An analysis of the bill that amended sections 766.202 and 766.102 suggests that the changes were made in an attempt to eliminate the occurrence of specialists testifying against nonspecialists and general practitioners. The analysis observes:
A great deal of litigation has occurred as a result of attempting to interpret and apply the provisions of s. 766.102(2), F.S. The terms "medical specialty," "specialty," "specialist," and "discipline or school of practice" are not defined in the statutes. As a result, it is not uncommon for trial court judges to allow specialists to testify against non-specialists and general practitioners.
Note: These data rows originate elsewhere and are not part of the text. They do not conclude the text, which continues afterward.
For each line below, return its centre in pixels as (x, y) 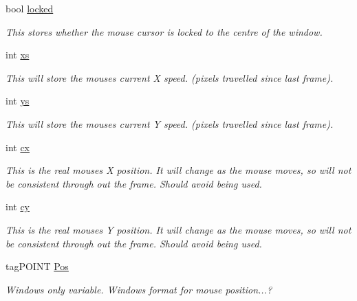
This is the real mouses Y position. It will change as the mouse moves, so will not (178, 229)
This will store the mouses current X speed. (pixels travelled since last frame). (170, 77)
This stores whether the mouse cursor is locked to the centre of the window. (164, 31)
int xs (18, 55)
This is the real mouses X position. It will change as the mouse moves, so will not (178, 170)
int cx (18, 147)
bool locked (30, 8)
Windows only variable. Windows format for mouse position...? (139, 289)

Fla. S. Comm. on Health, Aging, and Long-Term Care, CS for SB 2-D (2003), Staff Analysis & Economic Impact Statement 18 (Aug. 12, 2003) (available at Fla. Dep't of State, Fla. State Archives, Tallahassee, Fla.).
Medical malpractice is the only area of law where the Legislature has imposed strict requirements on the testimony of experts. All other areas are governed by section 90.702, Florida Statutes (2018), entitled "Testimony by experts." Thus, in creating its own requirements for expert testimony, the Legislature has severely limited the ability of trial judges to determine whether an expert is qualified.
See
Simmons v. State
,
The trial court also found that Dr. Thompson was not qualified under section 766.102(9), which states that in an action for damages involving a claim against a physician licensed under certain chapters "providing emergency medical services in a hospital emergency department, the court shall admit expert medical testimony only from physicians ... who have had substantial professional experience within the preceding 5 years while assigned to provide emergency medical services in a hospital emergency department." However, Morris has made clear that Dr. Thompson never intended to assert that she was qualified to give such testimony, stating in her response to the Defendants' motion to dismiss in the trial court that she "did not bring a claim against ER physicians regarding any ER physicians' treatment and care. Thus such argument is moot." Morris continues to hold that position in this Court.